Site information
- Owner: Air Ministry
- Operator: Royal Air Force
- Controlled by: Air Command, South East Asia

Location
- RAF Dum Dum Shown within India
- Coordinates: 22°38′59″N 088°26′40″E﻿ / ﻿22.64972°N 88.44444°E

Site history
- Built: 1941
- In use: 1941 - 1946
- Battles/wars: South West Pacific theatre of World War II

= RAF Dum Dum =

Former Royal Air Force station

Royal Air Force Dum Dum or more simply RAF Dum Dum is a former Royal Air Force station located in Dum Dum, Kolkata, India.

== History ==
RAF Dum Dum was established as an airfield before the Second World War begun, and acted as a strategic base from 1941 onwards.

In December 1941, RAF Dum Dum participated in the defense of Calcutta when the Japanese air-raids threatened the city. The station also became a key base for several RAF squadrons, which involved in airlift operations to China, famously known as “the Hump”. It also supported supply-dropping missions to support British and Allied troops, including the Chindits in Burma.

=== Burma Campaign ===
In 1942, as the Japanese occupation of Burma intensified, RAF Dum Dum was an important location for supply and transport missions. Squadrons based here would ferry supplies to Allied forces across the region, often taking risky routes through mountainous terrain.
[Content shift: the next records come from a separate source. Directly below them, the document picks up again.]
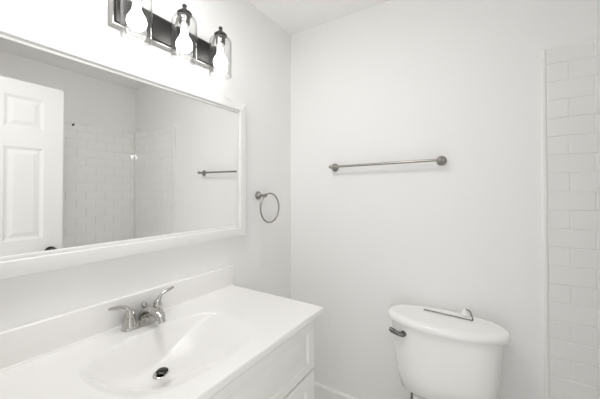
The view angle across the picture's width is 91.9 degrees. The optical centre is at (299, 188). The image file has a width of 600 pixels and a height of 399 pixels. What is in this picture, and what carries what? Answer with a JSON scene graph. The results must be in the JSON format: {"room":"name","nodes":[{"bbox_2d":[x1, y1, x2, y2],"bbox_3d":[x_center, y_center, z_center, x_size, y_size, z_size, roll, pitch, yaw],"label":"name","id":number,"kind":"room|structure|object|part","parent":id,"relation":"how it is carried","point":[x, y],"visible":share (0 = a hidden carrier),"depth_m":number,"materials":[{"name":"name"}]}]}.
{"room":"bathroom","nodes":[
{"label":"bathroom","id":0,"kind":"room"},
{"bbox_2d":[0,0,290,330],"bbox_3d":[-0.525,0.151,1.330,0.100,2.400,1.760,0,-1,33],"label":"wall","id":1,"kind":"structure","parent":0,"point":[260,71],"depth_m":1.39,"materials":[{"name":"white paint"}]},
{"bbox_2d":[0,265,232,369],"bbox_3d":[-0.604,0.442,1.091,0.020,0.104,0.950,0,-1,33],"label":"backsplash","id":2,"kind":"structure","parent":1,"relation":"attached to","point":[24,342],"depth_m":0.94,"materials":[{"name":"white stone"}]},
{"bbox_2d":[0,15,245,278],"bbox_3d":[-0.583,-0.105,1.116,0.034,0.699,1.052,0,-1,33],"label":"wall mirror","id":3,"kind":"object","parent":1,"relation":"attached to","point":[103,156],"visible":1,"depth_m":0.97,"materials":[{"name":"white mirror"}]},
{"bbox_3d":[-0.583,-0.425,1.120,0.034,0.058,1.051,0,-1,33],"label":"frame rail","id":4,"kind":"part","parent":3,"relation":"part of","materials":[{"name":"white paint"}]},
{"bbox_3d":[-0.583,0.216,1.112,0.034,0.058,1.051,0,-1,33],"label":"frame rail","id":5,"kind":"part","parent":3,"relation":"part of","materials":[{"name":"white paint"}]},
{"bbox_3d":[-0.316,-0.100,1.535,0.034,0.698,0.058,0,-1,33],"label":"frame rail","id":6,"kind":"part","parent":3,"relation":"part of","materials":[{"name":"white paint"}]},
{"bbox_2d":[108,0,231,75],"bbox_3d":[-0.483,-0.617,1.165,0.158,0.223,0.472,0,-1,33],"label":"vanity light","id":7,"kind":"object","parent":1,"relation":"attached to","point":[129,17],"visible":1,"depth_m":1.14,"materials":[{"name":"silver metal"}]},
{"bbox_3d":[-0.558,-0.584,0.992,0.062,0.092,0.062,0,-1,33],"label":"bulb","id":8,"kind":"part","parent":7,"relation":"part of","materials":[{"name":"white glass"}]},
{"bbox_3d":[-0.487,-0.678,1.168,0.069,0.050,0.011,0,-1,33],"label":"arm","id":9,"kind":"part","parent":7,"relation":"part of","materials":[{"name":"silver metal"}]},
{"bbox_3d":[-0.458,-0.583,1.149,0.062,0.092,0.062,0,-1,33],"label":"bulb","id":10,"kind":"part","parent":7,"relation":"part of","materials":[{"name":"white glass"}]},
{"bbox_3d":[-0.358,-0.581,1.305,0.062,0.092,0.062,0,-1,33],"label":"bulb","id":11,"kind":"part","parent":7,"relation":"part of","materials":[{"name":"white glass"}]},
{"bbox_2d":[255,191,279,222],"bbox_3d":[-0.193,0.111,1.698,0.064,0.185,0.177,0,-1,33],"label":"towel ring","id":12,"kind":"object","parent":1,"relation":"attached to","point":[258,195],"visible":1,"depth_m":1.66,"materials":[{"name":"silver metal"}]},
{"bbox_2d":[247,0,389,34],"bbox_3d":[0.364,-1.086,0.777,2.210,0.060,1.760,0,-1,33],"label":"ceiling","id":13,"kind":"structure","parent":0,"point":[293,16],"depth_m":1.71,"materials":[{"name":"white paint"}]},
{"bbox_2d":[291,0,599,398],"bbox_3d":[0.810,0.153,1.462,2.010,2.400,0.100,0,-1,33],"label":"wall","id":14,"kind":"structure","parent":0,"point":[459,81],"depth_m":1.52,"materials":[{"name":"white paint"}]},
{"bbox_2d":[314,381,357,398],"bbox_3d":[0.480,1.289,1.578,1.314,0.130,0.036,0,-1,33],"label":"baseboard","id":15,"kind":"structure","parent":14,"relation":"attached to","point":[321,391],"depth_m":1.78,"materials":[{"name":"white paint"}]},
{"bbox_2d":[329,156,446,170],"bbox_3d":[0.449,-0.133,1.599,0.641,0.056,0.064,0,-1,33],"label":"towel bar","id":16,"kind":"object","parent":14,"relation":"attached to","point":[441,160],"visible":1,"depth_m":1.53,"materials":[{"name":"silver metal"}]},
{"bbox_2d":[541,39,599,398],"bbox_3d":[1.336,0.374,1.059,0.691,1.948,0.010,0,-1,33],"label":"tiled wall","id":17,"kind":"structure","parent":14,"relation":"attached to","point":[570,75],"depth_m":1.20,"materials":[{"name":"white tile"}]},
{"bbox_3d":[1.051,0.376,1.241,0.015,1.948,0.010,0,-1,33],"label":"edge trim","id":18,"kind":"part","parent":17,"relation":"part of","materials":[{"name":"white tile"}]},
{"bbox_3d":[0.364,1.374,0.747,2.210,0.060,1.760,0,-1,33],"label":"floor","id":19,"kind":"structure","parent":0,"visible":0},
{"bbox_2d":[208,320,313,398],"bbox_3d":[-0.387,0.930,0.946,0.531,0.834,0.848,0,-1,33],"label":"vanity cabinet","id":20,"kind":"object","parent":19,"relation":"on","point":[286,372],"visible":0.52,"depth_m":0.97,"materials":[{"name":"white paint"}]},
{"bbox_2d":[0,265,323,398],"bbox_3d":[-0.384,0.504,0.951,0.540,0.230,0.951,0,-1,33],"label":"countertop","id":21,"kind":"structure","parent":20,"relation":"on","point":[214,329],"depth_m":0.93,"materials":[{"name":"white stone"}]},
{"bbox_2d":[108,286,173,331],"bbox_3d":[-0.565,0.439,1.050,0.175,0.105,0.170,0,-1,-14],"label":"faucet","id":22,"kind":"object","parent":21,"relation":"on","point":[147,315],"visible":1,"depth_m":1.01,"materials":[{"name":"grey metal"}]},
{"bbox_3d":[-0.610,0.418,0.990,0.022,0.046,0.084,0,-1,33],"label":"lever","id":23,"kind":"part","parent":22,"relation":"part of","materials":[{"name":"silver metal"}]},
{"bbox_3d":[-0.595,0.451,1.013,0.049,0.064,0.049,0,-1,33],"label":"handle","id":24,"kind":"part","parent":22,"relation":"part of","materials":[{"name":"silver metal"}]},
{"bbox_3d":[-0.567,0.481,1.056,0.052,0.020,0.154,0,-1,33],"label":"plate","id":25,"kind":"part","parent":22,"relation":"part of","materials":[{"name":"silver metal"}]},
{"bbox_3d":[-0.574,0.452,1.068,0.020,0.073,0.020,0,-1,33],"label":"lift rod","id":26,"kind":"part","parent":22,"relation":"part of","materials":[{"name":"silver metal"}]},
{"bbox_3d":[-0.526,0.453,1.030,0.145,0.056,0.040,0,-1,33],"label":"spout","id":27,"kind":"part","parent":22,"relation":"part of","materials":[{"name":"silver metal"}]},
{"bbox_3d":[-0.540,0.452,1.099,0.049,0.064,0.049,0,-1,33],"label":"handle","id":28,"kind":"part","parent":22,"relation":"part of","materials":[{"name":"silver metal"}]},
{"bbox_3d":[-0.526,0.415,1.121,0.022,0.056,0.077,0,-1,33],"label":"lever","id":29,"kind":"part","parent":22,"relation":"part of","materials":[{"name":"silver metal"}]},
{"bbox_3d":[-0.059,0.981,0.984,0.018,0.522,0.414,0,-1,33],"label":"cabinet door","id":30,"kind":"part","parent":20,"relation":"part of","materials":[{"name":"white paint"}]},
{"bbox_2d":[387,304,510,398],"bbox_3d":[0.530,0.970,1.125,0.500,0.758,0.724,0,-1,33],"label":"toilet","id":31,"kind":"object","parent":19,"relation":"on","point":[439,356],"visible":0.99,"depth_m":1.24,"materials":[{"name":"white ceramic"}]},
{"bbox_3d":[0.442,0.662,1.335,0.065,0.032,0.025,0,-1,33],"label":"flush lever","id":32,"kind":"part","parent":31,"relation":"part of","materials":[{"name":"silver metal"}]},
{"bbox_2d":[424,309,472,320],"bbox_3d":[0.706,0.580,1.382,0.209,0.028,0.086,0,-1,33],"label":"toilet paper holder","id":33,"kind":"object","parent":31,"relation":"on","point":[465,312],"visible":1,"depth_m":1.35,"materials":[{"name":"silver plastic"}]},
{"bbox_3d":[0.655,0.610,1.324,0.500,0.032,0.254,0,-1,33],"label":"tank lid","id":34,"kind":"part","parent":31,"relation":"part of","materials":[{"name":"white ceramic"}]}
]}

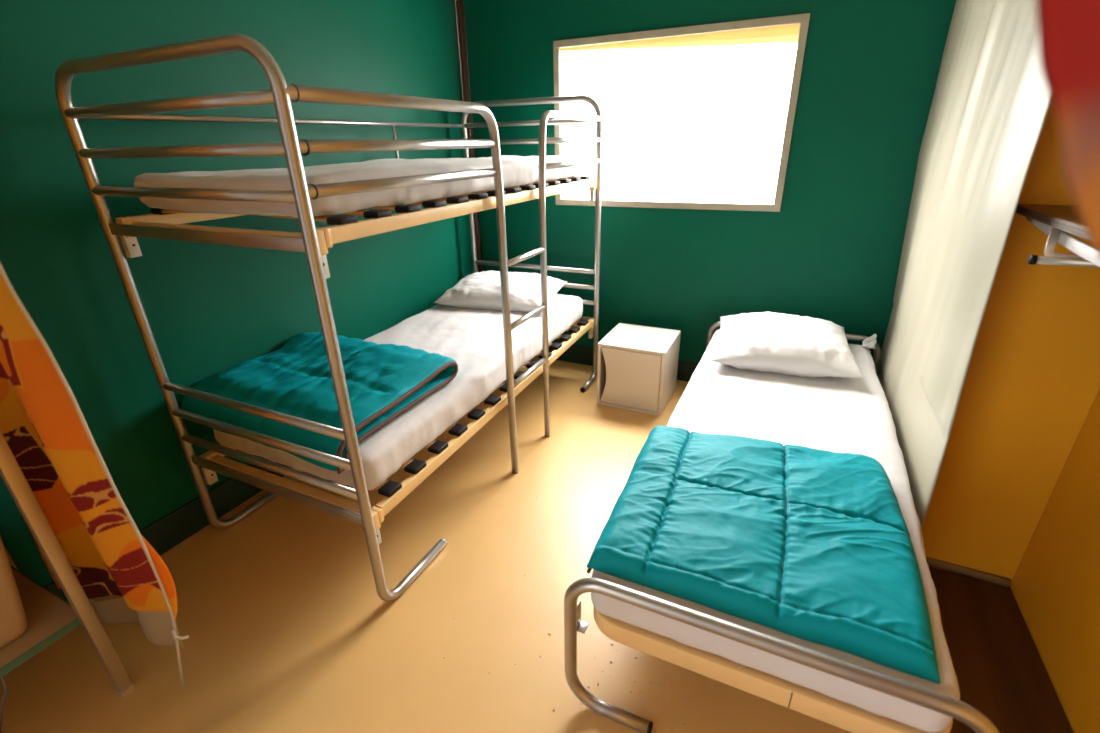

During the 1943 Burma Campaign, RAF Dum Dum supplied troops and mules to support the Chindits’ guerrilla warfare tactics deep in the jungle. On 14 January 1943, a Night fighter squadron was formed and attempted a raid on the next day, however, the raid was foiled. On February, the Night fighter squadron moved out. After the fall of Burma, the airfield engaged in re-establishing supply lines over routes in the Himalayan towards China.

=== Squadrons ===
Units that were based here at some point:
- No. 5 Squadron RAF between 15 December 1941 and 5 May 1942 with the Hawker Audax and the Curtiss Mohawk IV.
- Detachments from No. 28 Squadron RAF between 3 March 1939 and 31 January 1942 with Audax and between 7 April and 18 July 1942 with the Westland Lysander II
- No. 31 Squadron RAF between March and April 1942 with the Douglas DC-2
- No. 45 Squadron RAF between 30 April and 16 August 1942 with the Bristol Blenheim IV
- No. 52 Squadron RAF between 1 July 1944 and 30 October 1946 with the Douglas Dakota and the Consolidated Liberator I
- Detachments from No. 60 Squadron RAF between March 1930 and September 1940 with the Westland Wapiti and Blenheim I
- No. 62 Squadron RAF between 30 April and 14 June 1942 with the Lockheed Hudson III and as a detachment between September 1946 and March 1947 with the Dakota
- Detachment from No. 113 Squadron RAF between April and October 1942 with the Blenheim IV
- No. 135 Squadron RAF between 27 March 1942 and 23 January 1943 with Hawker Hurricane IIB
- No. 136 Squadron RAF between 26/27 February 1942 and between 6 September and 26 December 1942
- No. 139 Squadron RAF between March and April 1942 with the Hudson III
- No. 146 Squadron RAF between 26 November and 2 December 1941 with the Audax and between 5 May and 6 September 1942 with the Mohawk IV, Brewster Buffalo I and Hurricane IIB
- No. 176 Squadron RAF between 15 January and 6 February 1943 with Bristol Beaufighter IF
- Detachment from No. 194 Squadron RAF between October 1942 and February 1943 with the Hudson VI
- Detachment from No. 215 Squadron RAF between April and August 1942 with the Vickers Wellington IC
- Detachment from No. 258 Squadron RAF between March 1942 and February 1943 with the Hurricane IIB
- No. 353 Squadron RAF between 1 June and 1 August 1942, then between August 1942 and February 1943 as a detachment with the Hudson III
- Detachments from No. 357 Squadron RAF during February 1944 with the Liberator III then again between October 1944 and January 1945 with the Dakota
- No. 681 Squadron RAF initially between 15 January and 9 December 1943 with the Hurricane IIC, North American Mitchell II, Spitfire IV/XI and de Havilland Mosquito II then again between 30 January and 5 May 1944 with the Spitfire IV & XI
- No. 684 Squadron RAF initially between 29 September and 9 December 1943 with the Mitchell II and Mosquito VI then again between 31 January and 5 May 1944

=== Re-development ===
After the Second World War, the airfield was redeveloped into Netaji Subhas Chandra Bose International Airport.